Data extracted from a collection
[Start of section]
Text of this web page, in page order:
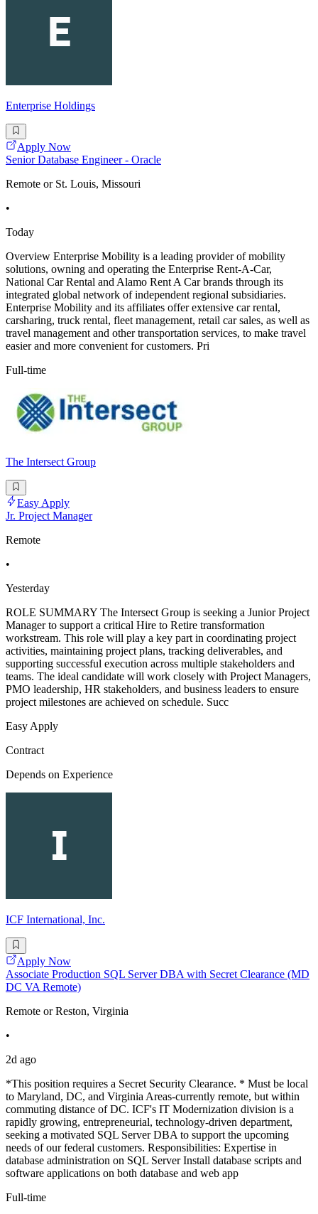
Enterprise Holdings
Apply Now
Senior Database Engineer - Oracle
Remote or St. Louis, Missouri
•
Today
Overview Enterprise Mobility is a leading provider of mobility
solutions, owning and operating the Enterprise Rent-A-Car,
National Car Rental and Alamo Rent A Car brands through its
integrated global network of independent regional subsidiaries.
Enterprise Mobility and its affiliates offer extensive car rental,
carsharing, truck rental, fleet management, retail car sales, as well as
travel management and other transportation services, to make travel
easier and more convenient for customers. Pri
Full-time
The Intersect Group
Easy Apply
Jr. Project Manager
Remote
•
Yesterday
ROLE SUMMARY The Intersect Group is seeking a Junior Project
Manager to support a critical Hire to Retire transformation
workstream. This role will play a key part in coordinating project
activities, maintaining project plans, tracking deliverables, and
supporting successful execution across multiple stakeholders and
teams. The ideal candidate will work closely with Project Managers,
PMO leadership, HR stakeholders, and business leaders to ensure
project milestones are achieved on schedule. Succ
Easy Apply
Contract
Depends on Experience
ICF International, Inc.
Apply Now
Associate Production SQL Server DBA with Secret Clearance (MD
DC VA Remote)
Remote or Reston, Virginia
•
2d ago
*This position requires a Secret Security Clearance. * Must be local
to Maryland, DC, and Virginia Areas-currently remote, but within
commuting distance of DC. ICF's IT Modernization division is a
rapidly growing, entrepreneurial, technology-driven department,
seeking a motivated SQL Server DBA to support the upcoming
needs of our federal customers. Responsibilities: Expertise in
database administration on SQL Server Install database scripts and
software applications on both database and web app
Full-time
[End of section]
WHAT THE EXERCISE ASKS: Please print each entry exactly as given and keep pictures out of it.

FINISHED EXERCISE:
Text of this web page, in page order:
Enterprise Holdings
Apply Now
Senior Database Engineer - Oracle
Remote or St. Louis, Missouri
•
Today
Overview Enterprise Mobility is a leading provider of mobility
solutions, owning and operating the Enterprise Rent-A-Car,
National Car Rental and Alamo Rent A Car brands through its
integrated global network of independent regional subsidiaries.
Enterprise Mobility and its affiliates offer extensive car rental,
carsharing, truck rental, fleet management, retail car sales, as well as
travel management and other transportation services, to make travel
easier and more convenient for customers. Pri
Full-time
The Intersect Group
Easy Apply
Jr. Project Manager
Remote
•
Yesterday
ROLE SUMMARY The Intersect Group is seeking a Junior Project
Manager to support a critical Hire to Retire transformation
workstream. This role will play a key part in coordinating project
activities, maintaining project plans, tracking deliverables, and
supporting successful execution across multiple stakeholders and
teams. The ideal candidate will work closely with Project Managers,
PMO leadership, HR stakeholders, and business leaders to ensure
project milestones are achieved on schedule. Succ
Easy Apply
Contract
Depends on Experience
ICF International, Inc.
Apply Now
Associate Production SQL Server DBA with Secret Clearance (MD
DC VA Remote)
Remote or Reston, Virginia
•
2d ago
*This position requires a Secret Security Clearance. * Must be local
to Maryland, DC, and Virginia Areas-currently remote, but within
commuting distance of DC. ICF's IT Modernization division is a
rapidly growing, entrepreneurial, technology-driven department,
seeking a motivated SQL Server DBA to support the upcoming
needs of our federal customers. Responsibilities: Expertise in
database administration on SQL Server Install database scripts and
software applications on both database and web app
Full-time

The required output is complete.